● About this task
From the listing below, pull out every line where the string "STFT" appears.

● Provided records
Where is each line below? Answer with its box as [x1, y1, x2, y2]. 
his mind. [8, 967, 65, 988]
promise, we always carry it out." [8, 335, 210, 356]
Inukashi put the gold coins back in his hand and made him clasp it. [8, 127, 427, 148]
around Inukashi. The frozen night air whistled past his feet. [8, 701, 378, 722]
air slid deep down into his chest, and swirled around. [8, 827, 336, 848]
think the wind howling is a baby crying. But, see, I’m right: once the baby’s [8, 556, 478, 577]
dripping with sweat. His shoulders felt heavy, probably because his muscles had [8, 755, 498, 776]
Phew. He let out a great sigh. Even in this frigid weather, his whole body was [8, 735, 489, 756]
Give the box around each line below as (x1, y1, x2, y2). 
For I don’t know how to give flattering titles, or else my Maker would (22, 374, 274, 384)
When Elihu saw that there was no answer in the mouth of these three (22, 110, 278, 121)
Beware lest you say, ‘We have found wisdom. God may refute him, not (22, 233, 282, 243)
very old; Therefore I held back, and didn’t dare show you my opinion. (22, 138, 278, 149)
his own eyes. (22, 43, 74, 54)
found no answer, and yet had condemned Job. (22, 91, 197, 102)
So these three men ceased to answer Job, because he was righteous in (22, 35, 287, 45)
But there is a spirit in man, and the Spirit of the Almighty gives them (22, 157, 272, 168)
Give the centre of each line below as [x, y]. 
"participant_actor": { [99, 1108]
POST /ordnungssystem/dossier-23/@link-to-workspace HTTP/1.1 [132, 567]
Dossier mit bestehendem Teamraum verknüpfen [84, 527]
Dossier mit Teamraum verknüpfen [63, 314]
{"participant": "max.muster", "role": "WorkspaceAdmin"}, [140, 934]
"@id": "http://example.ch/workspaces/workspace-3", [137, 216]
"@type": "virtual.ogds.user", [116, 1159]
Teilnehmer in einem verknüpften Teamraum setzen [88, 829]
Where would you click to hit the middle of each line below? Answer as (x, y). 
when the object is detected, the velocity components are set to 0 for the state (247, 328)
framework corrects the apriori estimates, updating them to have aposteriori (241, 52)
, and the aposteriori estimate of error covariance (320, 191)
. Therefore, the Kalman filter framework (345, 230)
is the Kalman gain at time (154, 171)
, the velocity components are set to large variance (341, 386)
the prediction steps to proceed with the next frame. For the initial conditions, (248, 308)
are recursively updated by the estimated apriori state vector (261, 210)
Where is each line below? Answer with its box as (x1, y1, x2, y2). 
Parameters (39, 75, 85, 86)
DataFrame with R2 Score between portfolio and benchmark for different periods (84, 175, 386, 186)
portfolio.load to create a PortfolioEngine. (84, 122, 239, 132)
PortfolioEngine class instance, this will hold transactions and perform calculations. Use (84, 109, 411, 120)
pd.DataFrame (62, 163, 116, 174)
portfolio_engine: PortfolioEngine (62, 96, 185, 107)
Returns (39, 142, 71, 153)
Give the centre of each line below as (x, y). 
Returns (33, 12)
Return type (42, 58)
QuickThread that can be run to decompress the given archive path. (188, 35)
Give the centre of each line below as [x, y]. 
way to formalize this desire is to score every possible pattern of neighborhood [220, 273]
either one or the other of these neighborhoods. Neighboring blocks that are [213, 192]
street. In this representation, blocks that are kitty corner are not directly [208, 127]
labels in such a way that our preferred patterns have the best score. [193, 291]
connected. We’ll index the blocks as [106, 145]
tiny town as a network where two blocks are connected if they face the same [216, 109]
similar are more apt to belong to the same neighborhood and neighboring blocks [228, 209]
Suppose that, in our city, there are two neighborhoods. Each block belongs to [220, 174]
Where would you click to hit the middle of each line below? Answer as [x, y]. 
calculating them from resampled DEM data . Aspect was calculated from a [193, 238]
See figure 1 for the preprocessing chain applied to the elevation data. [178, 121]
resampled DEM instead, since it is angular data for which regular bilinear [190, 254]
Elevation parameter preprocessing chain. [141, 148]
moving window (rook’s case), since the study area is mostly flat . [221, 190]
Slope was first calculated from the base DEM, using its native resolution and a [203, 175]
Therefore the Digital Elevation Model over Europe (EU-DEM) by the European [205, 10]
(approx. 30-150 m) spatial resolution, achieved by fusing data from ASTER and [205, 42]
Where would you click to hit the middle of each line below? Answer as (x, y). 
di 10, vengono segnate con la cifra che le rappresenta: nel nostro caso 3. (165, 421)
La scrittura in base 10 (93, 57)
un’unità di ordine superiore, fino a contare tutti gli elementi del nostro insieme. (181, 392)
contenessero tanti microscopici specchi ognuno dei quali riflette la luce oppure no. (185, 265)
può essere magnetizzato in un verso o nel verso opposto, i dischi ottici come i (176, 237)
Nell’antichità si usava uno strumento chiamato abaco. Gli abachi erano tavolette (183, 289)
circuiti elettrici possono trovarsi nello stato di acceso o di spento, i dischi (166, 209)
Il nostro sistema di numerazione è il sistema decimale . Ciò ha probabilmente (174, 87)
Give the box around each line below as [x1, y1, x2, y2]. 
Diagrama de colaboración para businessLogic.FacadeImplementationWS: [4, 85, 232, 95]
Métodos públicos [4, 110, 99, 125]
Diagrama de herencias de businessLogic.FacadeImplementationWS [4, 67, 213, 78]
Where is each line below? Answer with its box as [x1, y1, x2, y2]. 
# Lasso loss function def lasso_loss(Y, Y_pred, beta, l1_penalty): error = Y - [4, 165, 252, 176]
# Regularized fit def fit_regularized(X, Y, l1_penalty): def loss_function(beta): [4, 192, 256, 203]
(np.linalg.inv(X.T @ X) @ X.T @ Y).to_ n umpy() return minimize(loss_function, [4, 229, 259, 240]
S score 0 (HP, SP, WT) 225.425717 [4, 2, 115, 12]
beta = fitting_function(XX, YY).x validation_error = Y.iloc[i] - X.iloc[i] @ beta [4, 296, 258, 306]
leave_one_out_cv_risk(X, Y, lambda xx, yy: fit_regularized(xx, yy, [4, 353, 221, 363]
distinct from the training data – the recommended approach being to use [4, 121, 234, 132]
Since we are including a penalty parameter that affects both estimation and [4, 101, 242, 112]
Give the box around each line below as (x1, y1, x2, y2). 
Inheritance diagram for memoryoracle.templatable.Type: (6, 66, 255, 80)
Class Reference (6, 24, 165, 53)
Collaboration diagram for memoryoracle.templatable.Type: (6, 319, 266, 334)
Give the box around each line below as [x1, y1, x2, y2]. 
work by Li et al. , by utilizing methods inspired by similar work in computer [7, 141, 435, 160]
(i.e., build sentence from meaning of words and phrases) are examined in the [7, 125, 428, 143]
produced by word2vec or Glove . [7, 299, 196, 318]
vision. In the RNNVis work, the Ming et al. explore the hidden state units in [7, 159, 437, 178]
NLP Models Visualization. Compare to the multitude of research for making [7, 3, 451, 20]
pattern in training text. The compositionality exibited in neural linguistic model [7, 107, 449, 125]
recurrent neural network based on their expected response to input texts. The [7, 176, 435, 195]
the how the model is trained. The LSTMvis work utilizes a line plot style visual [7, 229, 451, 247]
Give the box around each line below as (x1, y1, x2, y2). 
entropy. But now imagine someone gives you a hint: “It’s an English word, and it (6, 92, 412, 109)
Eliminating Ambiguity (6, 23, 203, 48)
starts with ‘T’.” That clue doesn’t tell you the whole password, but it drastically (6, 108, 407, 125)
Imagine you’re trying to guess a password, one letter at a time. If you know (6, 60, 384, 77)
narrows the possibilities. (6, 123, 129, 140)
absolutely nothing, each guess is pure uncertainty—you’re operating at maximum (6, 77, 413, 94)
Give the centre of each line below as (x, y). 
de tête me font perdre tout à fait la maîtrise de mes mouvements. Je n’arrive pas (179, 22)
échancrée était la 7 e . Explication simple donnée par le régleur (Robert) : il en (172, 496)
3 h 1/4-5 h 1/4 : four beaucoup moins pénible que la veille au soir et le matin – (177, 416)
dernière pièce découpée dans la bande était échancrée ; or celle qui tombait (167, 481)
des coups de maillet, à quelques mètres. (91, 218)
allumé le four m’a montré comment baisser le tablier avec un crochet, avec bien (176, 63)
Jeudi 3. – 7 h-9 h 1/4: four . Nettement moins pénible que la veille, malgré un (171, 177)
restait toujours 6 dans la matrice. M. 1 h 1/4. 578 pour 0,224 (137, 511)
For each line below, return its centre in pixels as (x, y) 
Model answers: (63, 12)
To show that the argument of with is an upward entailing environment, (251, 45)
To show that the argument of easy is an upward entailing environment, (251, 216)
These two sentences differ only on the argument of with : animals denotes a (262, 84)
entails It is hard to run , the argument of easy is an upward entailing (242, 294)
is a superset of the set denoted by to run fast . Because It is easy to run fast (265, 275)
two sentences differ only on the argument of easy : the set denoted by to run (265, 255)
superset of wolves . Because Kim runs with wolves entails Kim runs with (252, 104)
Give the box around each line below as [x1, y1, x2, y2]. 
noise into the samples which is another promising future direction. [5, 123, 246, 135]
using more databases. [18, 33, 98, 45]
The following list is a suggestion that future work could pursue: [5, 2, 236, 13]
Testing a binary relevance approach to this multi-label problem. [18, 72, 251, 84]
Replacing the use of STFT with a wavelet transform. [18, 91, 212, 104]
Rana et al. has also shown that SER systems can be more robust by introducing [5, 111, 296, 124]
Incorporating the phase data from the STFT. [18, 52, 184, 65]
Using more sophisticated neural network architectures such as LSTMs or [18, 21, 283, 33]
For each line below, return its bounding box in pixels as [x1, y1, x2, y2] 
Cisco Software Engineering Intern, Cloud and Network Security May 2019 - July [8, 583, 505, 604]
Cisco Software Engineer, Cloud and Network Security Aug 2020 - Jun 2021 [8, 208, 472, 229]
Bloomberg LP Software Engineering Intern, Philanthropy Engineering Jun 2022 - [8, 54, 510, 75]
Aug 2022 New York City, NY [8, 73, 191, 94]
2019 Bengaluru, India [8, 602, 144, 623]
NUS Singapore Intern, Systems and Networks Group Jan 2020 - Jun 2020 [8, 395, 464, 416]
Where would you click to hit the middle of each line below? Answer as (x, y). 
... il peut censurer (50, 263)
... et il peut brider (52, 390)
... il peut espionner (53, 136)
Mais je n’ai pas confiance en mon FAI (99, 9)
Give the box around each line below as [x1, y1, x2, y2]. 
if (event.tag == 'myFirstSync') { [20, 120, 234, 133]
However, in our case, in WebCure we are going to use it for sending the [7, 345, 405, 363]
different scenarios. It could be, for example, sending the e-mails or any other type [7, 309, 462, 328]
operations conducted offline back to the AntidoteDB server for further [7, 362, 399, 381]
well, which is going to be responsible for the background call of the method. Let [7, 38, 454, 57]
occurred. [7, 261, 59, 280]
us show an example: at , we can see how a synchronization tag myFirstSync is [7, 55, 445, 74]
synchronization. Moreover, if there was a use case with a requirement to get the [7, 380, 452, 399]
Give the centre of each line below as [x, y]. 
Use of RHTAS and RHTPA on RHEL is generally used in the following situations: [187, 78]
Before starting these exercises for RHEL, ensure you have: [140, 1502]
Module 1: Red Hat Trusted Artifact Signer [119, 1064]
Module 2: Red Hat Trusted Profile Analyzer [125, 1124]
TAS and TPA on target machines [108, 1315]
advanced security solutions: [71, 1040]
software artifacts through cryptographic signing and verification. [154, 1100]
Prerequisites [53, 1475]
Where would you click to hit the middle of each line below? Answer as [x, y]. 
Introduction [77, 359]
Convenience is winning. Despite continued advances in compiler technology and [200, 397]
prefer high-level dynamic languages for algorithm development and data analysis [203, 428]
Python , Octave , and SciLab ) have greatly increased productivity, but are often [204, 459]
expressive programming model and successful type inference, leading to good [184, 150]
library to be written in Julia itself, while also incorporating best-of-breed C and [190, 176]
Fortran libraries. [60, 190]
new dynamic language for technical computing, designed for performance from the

● Answer box
Replacing the use of STFT with a wavelet transform. [18, 91, 212, 104]
Incorporating the phase data from the STFT. [18, 52, 184, 65]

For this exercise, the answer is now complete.